START Data shown

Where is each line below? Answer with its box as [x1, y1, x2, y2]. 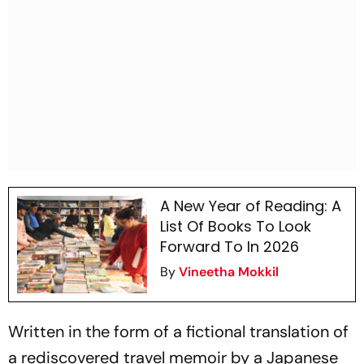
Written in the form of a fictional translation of [8, 321, 349, 343]
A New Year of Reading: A [159, 196, 341, 217]
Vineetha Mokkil [178, 263, 279, 281]
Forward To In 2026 [159, 236, 299, 258]
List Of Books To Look [159, 216, 311, 237]
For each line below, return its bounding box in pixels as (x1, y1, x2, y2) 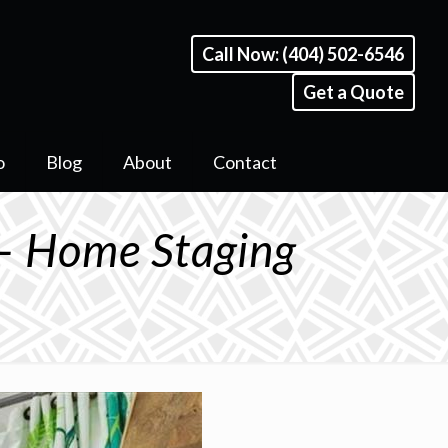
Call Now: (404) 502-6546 (201, 43, 404, 65)
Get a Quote (302, 81, 404, 103)
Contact (213, 151, 278, 173)
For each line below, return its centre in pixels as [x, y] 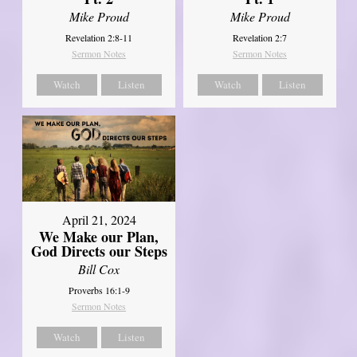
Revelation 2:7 [260, 37]
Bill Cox [99, 269]
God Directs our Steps [99, 251]
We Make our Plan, [99, 237]
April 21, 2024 [99, 220]
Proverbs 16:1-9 [99, 290]
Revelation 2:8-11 [99, 37]
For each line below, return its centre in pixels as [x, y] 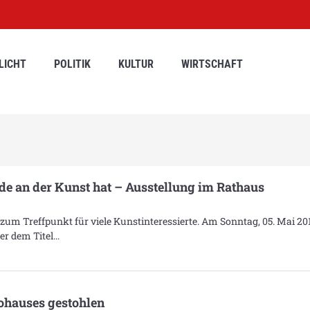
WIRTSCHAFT [212, 64]
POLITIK [72, 64]
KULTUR [136, 64]
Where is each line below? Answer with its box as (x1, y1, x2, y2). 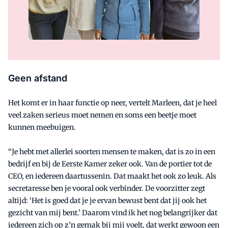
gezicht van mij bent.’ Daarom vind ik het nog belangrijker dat (8, 208, 217, 218)
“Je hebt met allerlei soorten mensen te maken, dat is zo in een (8, 147, 215, 157)
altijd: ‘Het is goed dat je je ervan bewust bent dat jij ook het (8, 196, 207, 206)
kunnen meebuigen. (8, 123, 76, 132)
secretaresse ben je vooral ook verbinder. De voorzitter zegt (8, 184, 205, 193)
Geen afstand (8, 73, 67, 84)
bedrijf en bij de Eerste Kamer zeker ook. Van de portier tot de (8, 159, 212, 169)
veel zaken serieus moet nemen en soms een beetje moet (8, 110, 196, 120)
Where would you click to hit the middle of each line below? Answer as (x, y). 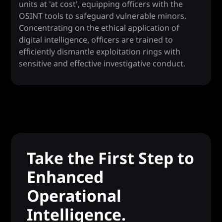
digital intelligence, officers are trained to (96, 40)
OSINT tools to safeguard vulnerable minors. (103, 16)
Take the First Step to (111, 158)
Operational (74, 195)
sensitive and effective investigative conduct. (102, 63)
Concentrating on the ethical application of (99, 28)
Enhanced (65, 177)
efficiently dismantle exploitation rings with (100, 52)
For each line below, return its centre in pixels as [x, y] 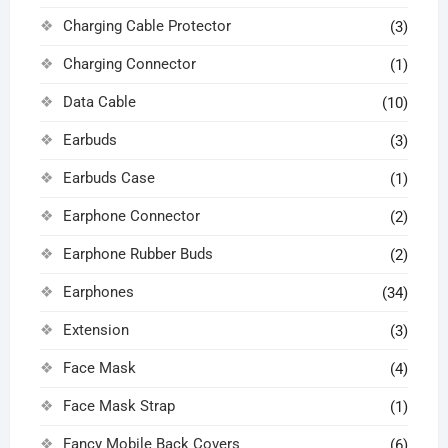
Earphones [98, 291]
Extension [95, 329]
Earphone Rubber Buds [137, 253]
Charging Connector [129, 63]
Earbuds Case [108, 177]
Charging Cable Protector [146, 25]
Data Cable [99, 101]
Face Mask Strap [118, 405]
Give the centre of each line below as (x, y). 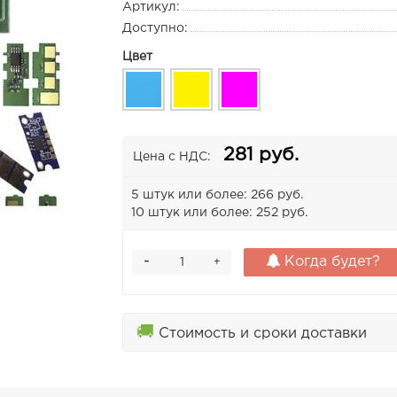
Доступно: (156, 29)
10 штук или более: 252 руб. (220, 213)
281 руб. (261, 156)
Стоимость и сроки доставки (261, 334)
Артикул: (152, 8)
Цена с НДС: (172, 157)
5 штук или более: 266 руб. (218, 195)
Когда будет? (331, 262)
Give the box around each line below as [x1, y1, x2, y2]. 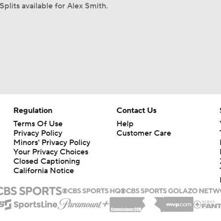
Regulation [13, 106, 52, 115]
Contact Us [116, 106, 156, 115]
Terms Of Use [13, 119, 63, 129]
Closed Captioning [13, 156, 80, 166]
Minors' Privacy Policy [13, 138, 90, 147]
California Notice [13, 166, 74, 176]
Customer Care [116, 128, 171, 138]
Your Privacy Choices [13, 147, 88, 157]
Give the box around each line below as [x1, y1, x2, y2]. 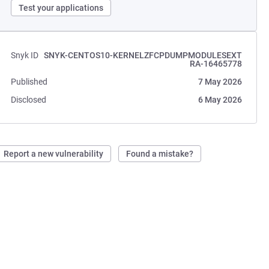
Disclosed [11, 95, 47, 104]
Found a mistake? [126, 149, 194, 159]
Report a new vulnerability [4, 149, 104, 159]
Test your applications [19, 3, 104, 13]
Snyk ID [11, 50, 39, 60]
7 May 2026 [198, 77, 242, 86]
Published [11, 77, 48, 86]
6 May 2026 [198, 95, 242, 104]
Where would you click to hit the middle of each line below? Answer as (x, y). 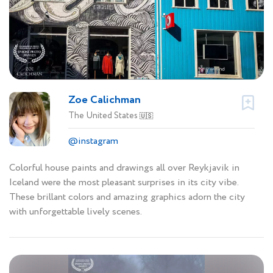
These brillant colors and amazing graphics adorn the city (127, 197)
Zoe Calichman (105, 100)
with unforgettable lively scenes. (76, 211)
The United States (104, 115)
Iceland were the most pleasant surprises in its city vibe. (124, 182)
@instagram (93, 141)
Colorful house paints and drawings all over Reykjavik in (124, 168)
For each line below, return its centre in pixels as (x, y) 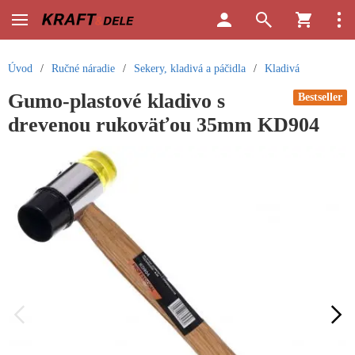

END Data shown

→ **Exercise**:
Please write out exactly, and only, the lines from the beginning of the entries through the line containing "kunnen meebuigen. (8, 123, 76, 132)", including both and skipping all pictures.

→ **Result of the exercise**:
Where is each line below? Answer with its box as [x1, y1, x2, y2]. 
Written in the form of a fictional translation of [8, 321, 349, 343]
A New Year of Reading: A [159, 196, 341, 217]
Vineetha Mokkil [178, 263, 279, 281]
Forward To In 2026 [159, 236, 299, 258]
List Of Books To Look [159, 216, 311, 237]
For each line below, return its bounding box in pixels as (x1, y1, x2, y2) 
Call Now: (404) 502-6546 (201, 43, 404, 65)
Get a Quote (302, 81, 404, 103)
Contact (213, 151, 278, 173)
For each line below, return its centre in pixels as [x, y] 
Revelation 2:7 [260, 37]
Bill Cox [99, 269]
God Directs our Steps [99, 251]
We Make our Plan, [99, 237]
April 21, 2024 [99, 220]
Proverbs 16:1-9 [99, 290]
Revelation 2:8-11 [99, 37]
For each line below, return its centre in pixels as [x, y] 
WIRTSCHAFT [212, 64]
POLITIK [72, 64]
KULTUR [136, 64]
Where is each line below? Answer with its box as (x1, y1, x2, y2). 
gezicht van mij bent.’ Daarom vind ik het nog belangrijker dat (8, 208, 217, 218)
“Je hebt met allerlei soorten mensen te maken, dat is zo in een (8, 147, 215, 157)
altijd: ‘Het is goed dat je je ervan bewust bent dat jij ook het (8, 196, 207, 206)
kunnen meebuigen. (8, 123, 76, 132)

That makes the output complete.